Die Republik der Backfische
Käthe von Nagy (Artist)
Billie lives with her father on a hacienda in the Argentinian pampas. She masters all the skills you need to survive in this part of the world: she can swing a lasso, round up cattle at full gallop and she’s a skilled markswoman. A friend of her father’s thinks she lacks ladylike refinement and arranges for her to go to Europe. At a finishing school, she is supposed to learn good manners and how to use a knife and fork. But Billie successfully resists all attempts at being educated and instead encourages the other girls at the school to misbehave.
During an unauthorised visit to the circus, Billie impresses the audience with her knife-throwing skills and is promptly dismissed from school. But she already has other plans: Together with lots of other young women who are inspired by her energy, Billie sets up The Republic of Flappers on a lonely island with the help of a large sum of stolen money and appoints herself president. She even gets the island’s official ruler to dance to her tune. This anarcho-feminist utopia mercilessly satirises everything and anything − no hierarchy is safe from Billie’s mockery. (BS)

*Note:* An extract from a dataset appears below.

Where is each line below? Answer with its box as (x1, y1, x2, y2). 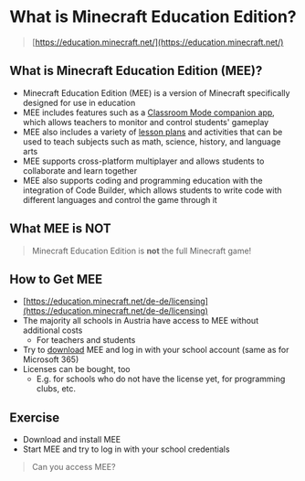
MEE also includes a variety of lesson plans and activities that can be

»Direction and photography are the ultimate in ingenuity, taste and accuracy of effect. But what is so endearing and delightful about this film is Käthe von Nagy: young, pretty, bubbling with exuberance and vivacity, one of the strongest talents in German film. She is so very much in the foreground that everything around pales into insignificance. A great, very great success.«
– Berliner Lokal-Anzeiger, 16.10.1928
Käthe von Nagy (Artist)
Käthe von Nagy (birth name: Ekaterina Nagy von Cziser) was born in 1904 in Szabadka, Hungary. She starts her creative career publishing short stories in newspapers in Budapest, studies acting, and, after moving to Berlin in 1926, takes on first supporting roles as a film actress. She becomes a celebrity with her appearances in the silent films Mascottchen and Die Republik der Backfische and stars in UFA talkies in the early 30s. Later, she works in French productions before retiring from the business. She dies of cancer near Los Angeles in 1973.